Description
There are lots of reasons why the "system" wants to look at an object, like a pod, and modify and/or act on it. There are also a number of places where we can put in "hooks" for these actions. We'll end up with a better system in the long run, I think, if we put some thought into what hooks to use in what situations.
Places for hooks
- kubectl, other clients
- proxy in front of apiserver
- apiserver
- post-apiserver
Within apiserver, there are both hardcoded actions on objects, and extensible ones (such as what @derekwaynecarr has implemented with "admission control", #3472 and #3319).
The last one is a somewhat new concept, so it deserves a bit of explanation. After a pod is POST'ed to the apiserver, and persisted to etcd, some other component (a different process than apiserver), which is watching for new objects, will see it, and act on it and/or modify it. It should not start running on a Kubelet until all the things that need to act on it have done so. @smarterclayton called this a "finalizer". The scheduler can be viewed as a finalizer that takes pods that have everything except a HostIP set, and it sets the HostIP.
Pros/cons of each hook location
- kubectl, other clients
- hooks won't be mandatory. users could just use a different client.
- updating all clients to change behavior is very difficult.
- can interact with users local directory, templates, etc...
- proxy
- can be made manadatory,
- may be a pain to setup?
- apiserver
- can prevent object from ever being persisted to storage
- currently only place where atomic read-then-write is possible.
- adding an action requires modifying apiserver binary,
- adding an action requires checking in changes to kubernetes project or maintaining a branch.
- post-apiserver (finalizer)
- easy for users to customize by maintaining their own component, in separate repository if necessary
- can't "reject" an object. hard for user to understand if the POST succeeds but the pod never runs.
Use cases for hooked actions
- Set default resource limits on pods
- Reject pods with resource limits above or below sane levels. Admission control plugins: LimitRanger and ResourceQuota #3057
- Limit aggregate amount of resources used by a tenant, or by objects matching some selector. Admission control plugins: LimitRanger and ResourceQuota #3057
- Reject Pods with resource limits which are difficult shapes for the system to schedule (e.g. lots of ram and very little CPU or vice versa.)
- Prevent creation of too many objects of any kind, either because it is obviously user error, or because it will hurt the system. Admission control plugins: LimitRanger and ResourceQuota #3057
- Schedule pods to nodes (the existing scheduler)

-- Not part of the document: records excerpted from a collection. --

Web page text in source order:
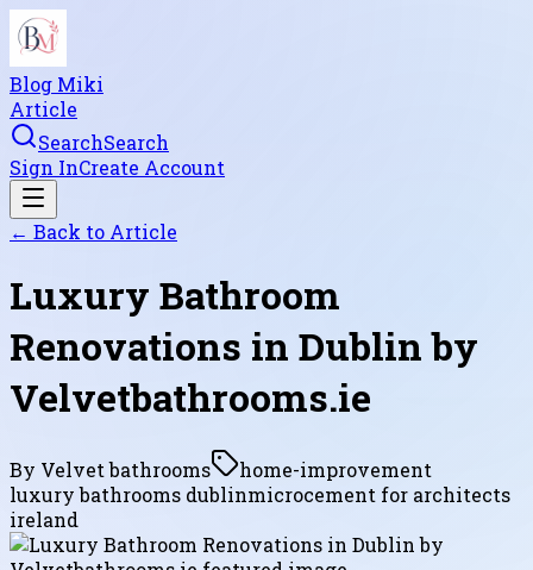
Blog Miki
Article
SearchSearch
Sign InCreate Account
← Back to Article
Luxury Bathroom
Renovations in Dublin by
Velvetbathrooms.ie
By Velvet bathrooms
home-improvement
luxury bathrooms dublinmicrocement for architects
ireland
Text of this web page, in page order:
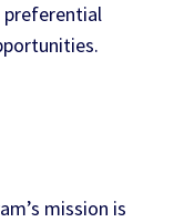
preferential
mission is
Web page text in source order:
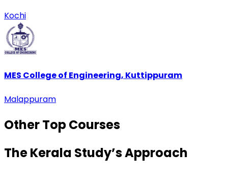
Kochi
MES College of Engineering, Kuttippuram
Malappuram
Other TopCourses
The Kerala Study’sApproach
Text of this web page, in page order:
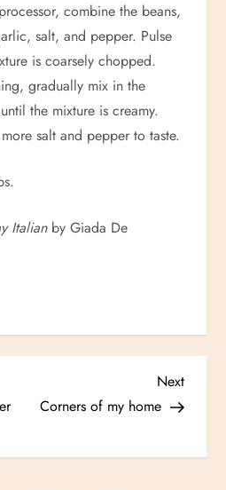
combine the beans,
salt, and pepper. Pulse
is coarsely chopped.
gradually mix in the
the mixture is creamy.
salt and pepper to taste.
Italianby Giada De
Next
Post
Next
Corners of my home
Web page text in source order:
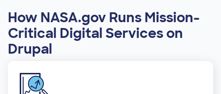
How NASA.gov Runs Mission-
Critical Digital Services on
Drupal
Image
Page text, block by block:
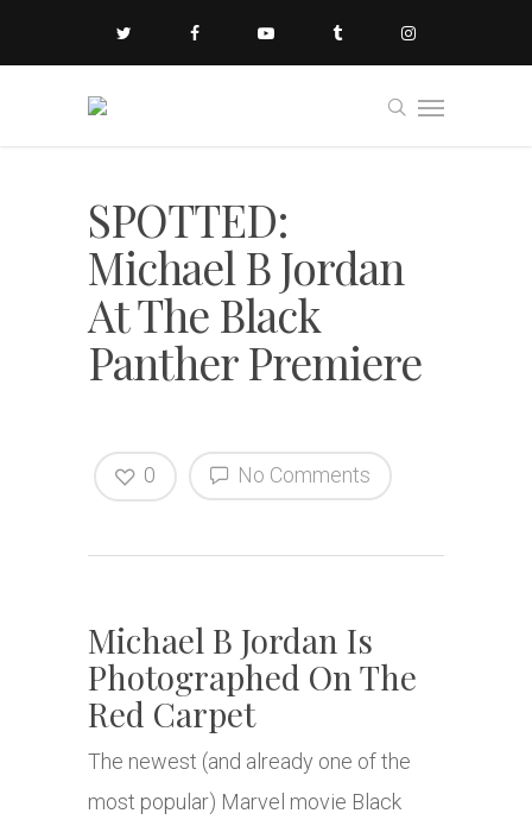
SPOTTED:
Michael B Jordan
At The Black
Panther Premiere
No Comments
0
Michael B Jordan Is
Photographed On The
Red Carpet
The newest (and already one of the
most popular) Marvel movie Black

- setup network routes for pods (@pmorie working on something like this for OpenShift, I think)
- custom allocator for IP addresses, vlans, etc (Proposal: deouple networking for segmentation and other use cases #3350)

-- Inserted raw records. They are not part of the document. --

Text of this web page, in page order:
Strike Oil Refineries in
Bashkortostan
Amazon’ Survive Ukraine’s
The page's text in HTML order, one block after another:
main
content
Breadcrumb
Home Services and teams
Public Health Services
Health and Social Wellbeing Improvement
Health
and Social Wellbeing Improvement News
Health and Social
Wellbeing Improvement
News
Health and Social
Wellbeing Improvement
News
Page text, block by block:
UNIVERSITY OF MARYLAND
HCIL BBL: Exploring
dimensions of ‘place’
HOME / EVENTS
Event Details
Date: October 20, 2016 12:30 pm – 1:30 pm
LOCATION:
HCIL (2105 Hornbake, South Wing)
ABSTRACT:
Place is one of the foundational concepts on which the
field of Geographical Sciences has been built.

- something that distributes secrets to nodes via some side channel for the pods to use.
- pod limit auto-adjuster
Which hooks to use for what
Suggested guidelines for what hooks to use for what types of actions
- Prefer in apiserver if need to prevent some object from ever "executing"
- Prefer to say no as early as possible for debugging.
- e.g. resource quotas in apiserver
- Put it in the apiserver if the act of persisting of the object could be harmful
- protect apiserver storage space
- e.g. object quotas in apiserver
- Prefer finalizer (outside apiserver) otherwise.
- No need to recompile apiserver or commit to github.
- Separation of responsibilities
Next steps
- debate the above proposal
On finalizers from #3586
Read #3585 too.
We should have a general framework for a pod or other object to be POST'ed in an incomplete state, and persisted to etcd, and then subsequently to be handled by a series of "finalizers" that fill in missing fields. Once all are filled in, the object can be picked up by a kubelet and run.
Use cases
Use cases for filling in fields in pods after they are stored.
- Set default resource limits on pods
- Schedule pods to nodes (the existing scheduler sets the HostIP field)
- custom allocator for PodIP addresses (and setup vlans, etc; Proposal: deouple networking for segmentation and other use cases #3350)
- pod limit auto-adjuster. sets unspecified cpu and memory limits
- pod template. a permanently underspecified pod could be a template for a replication controller
Availability
Availability of the cluster limited by the finalizers, so they need to be replicated. Fortunately, because they typically act on one object at a time, and can use resource versioning, it should be easy to parallelize them.
Bootstrapping
There has to be some way to get pods onto minions without waiting for finalizers to act on them, when turning up a cluster, or upgrading a finalizer. The scheduler is a special case of this.
Some options:
- allow privileged user to write Pods to apiserver with all fields finalized, including HostIP, so that kubelets pick them up immediately
- talk directly to a particular kubelet an make it start a pod. We should make kubelets accept pods to run in "api.Pod" format.
- do rolling updates of finalizers wherever possible, so that there is always at least one good one around to help out.
State and sequence
- what phase/condition/reason pods have are in as they work their way through finalizers
- sequencing and composing multiple finalizers; how finalizer knows when it is its turn to act.